A cloud-based network environment may provide cloud computing and/or cloud storage that carries out any combination of computing and/or data storage functions described herein (or one or more portions thereof). Any of these various functions may be distributed over multiple locations from central or core servers (e.g., of one or more data centers that may be distributed across a state, a region, a country, the globe, etc.). If a connection to a user (e.g., a client device) is relatively close to an edge server(s), a core server(s) may designate at least a portion of the functionality to the edge server(s). A cloud-based network environment may be private (e.g., limited to a single organization), may be public (e.g., available to many organizations), and/or a combination thereof (e.g., a hybrid cloud environment).

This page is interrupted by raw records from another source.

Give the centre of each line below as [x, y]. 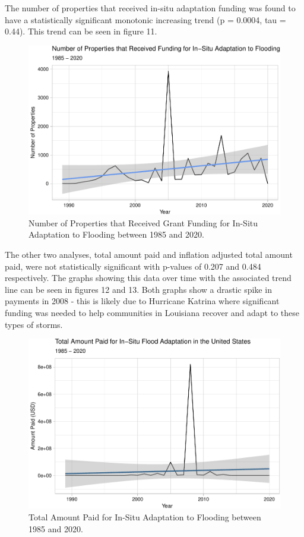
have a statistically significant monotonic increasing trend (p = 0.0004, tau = [145, 19]
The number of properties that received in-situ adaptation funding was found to [150, 8]
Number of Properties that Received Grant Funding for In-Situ [143, 222]
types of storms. [34, 324]
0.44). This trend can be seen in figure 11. [81, 31]
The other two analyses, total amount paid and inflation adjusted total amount [149, 254]
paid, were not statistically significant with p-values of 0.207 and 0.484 [133, 266]
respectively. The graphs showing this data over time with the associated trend [148, 278]

The client device(s) may include at least some of the components, features, and functionality of the example computing device(s) 500 described herein with respect to FIG. 5. By way of example and not limitation, a client device may be embodied as a Personal Computer (PC), a laptop computer, a mobile device, a smartphone, a tablet computer, a smart watch, a wearable computer, a Personal Digital Assistant (PDA), an MP3 player, a virtual reality headset, a Global Positioning System (GPS) or device, a video player, a video camera, a surveillance device or system, a vehicle, a boat, a flying vessel, a virtual machine, a drone, a robot, a handheld communications device, a hospital device, a gaming device or system, an entertainment system, a vehicle computer system, an embedded system controller, a remote control, an appliance, a consumer electronic device, a workstation, an edge device, any combination of these delineated devices, or any other suitable device.

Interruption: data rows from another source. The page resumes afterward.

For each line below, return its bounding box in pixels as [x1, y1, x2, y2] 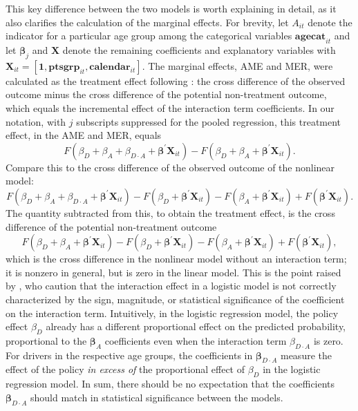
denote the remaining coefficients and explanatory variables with [62, 42, 336, 57]
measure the [280, 347, 332, 362]
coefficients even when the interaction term [104, 333, 287, 347]
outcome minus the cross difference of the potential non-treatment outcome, [6, 87, 327, 102]
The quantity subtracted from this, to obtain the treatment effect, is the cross [6, 205, 335, 220]
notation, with [6, 114, 66, 128]
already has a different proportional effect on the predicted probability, [46, 319, 346, 334]
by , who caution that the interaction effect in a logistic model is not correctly [6, 278, 337, 293]

The disclosure may be described in the general context of computer code or machine-useable instructions, including computer-executable instructions such as program modules, being executed by a computer or other machine, such as a personal data assistant or other handheld device. Generally, program modules including routines, programs, objects, components, data structures, etc., refer to code that perform particular tasks or implement particular abstract data types. The disclosure may be practiced in a variety of system configurations, including hand-held devices, consumer electronics, general-purpose computers, more specialty computing devices, etc. The disclosure may also be practiced in distributed computing environments where tasks are performed by remote-processing devices that are linked through a communications network.

As used herein, a recitation of “and/or” with respect to two or more elements should be interpreted to mean only one element, or a combination of elements. For example, “element A, element B, and/or element C” may include only element A, only element B, only element C, element A and element B, element A and element C, element B and element C, or elements A, B, and C. In addition, “at least one of element A or element B” may include at least one of element A, at least one of element B, or at least one of element A and at least one of element B. Further, “at least one of element A and element B” may include at least one of element A, at least one of element B, or at least one of element A and at least one of element B.

The subject matter of the present disclosure is described with specificity herein to meet statutory requirements. However, the description itself is not intended to limit the scope of this disclosure. Rather, the inventors have contemplated that the claimed subject matter might also be embodied in other ways, to include different steps or combinations of steps similar to the ones described in this document, in conjunction with other present or future technologies. Moreover, although the terms “step” and/or “block” may be used herein to connote different elements of methods employed, the terms should not be interpreted as implying any particular order among or between various steps herein disclosed unless and except when the order of individual steps is explicitly described.

Example Literal Support

The disclosure of this application also includes the following numbered clauses:

Clause 1. One or more processors comprising processing circuitry to generate, based at least on processing a representation of one or more input statements using one or more large language models (LLMs), one or more logical statements expressed in a logic specification language and representing the one or more input statements.

Clause 2. The one or more processors of clause 1, wherein the processing circuitry is further to generate, using a logical reasoning engine corresponding to the logic specification language, a representation of one or more logical assessments of the one or more logical statements.

Clause 3. The one or more processors of clause 1 or 2, wherein the processing circuitry is further to generate, based at least on processing the representation of the one or more logical assessments using the one or more LLMs, a natural language response for the one or more input statements.

Clause 4. The one or more processors of clause 1, 2 or 3, wherein the processing circuitry is further to provide the natural language response as output, wherein the one or more input statements comprise a representation of a query, and the natural language response comprises at least one of: an explanation of, or an answer to a question about, at least a portion of the query.

Clause 5. The one or more processors of clause 1, 2, 3 or 4, wherein the processing circuitry is further to generate the representation of the one or more input statements based at least on inserting the one or more input statements into one or more template prompts that instruct the one or more LLMs to convert the one or more input statements into the logic specification language.

Clause 6. The one or more processors of clause 1, 2, 3 or 4, wherein the processing circuitry is further to generate the one or more logical statements using a first large language model of the one or more LLMs, the first large language model tuned to the logic specification language.

Clause 7. The one or more processors of clause 1, 2, 3 or 4, wherein the logical reasoning engine implements one or more solvers.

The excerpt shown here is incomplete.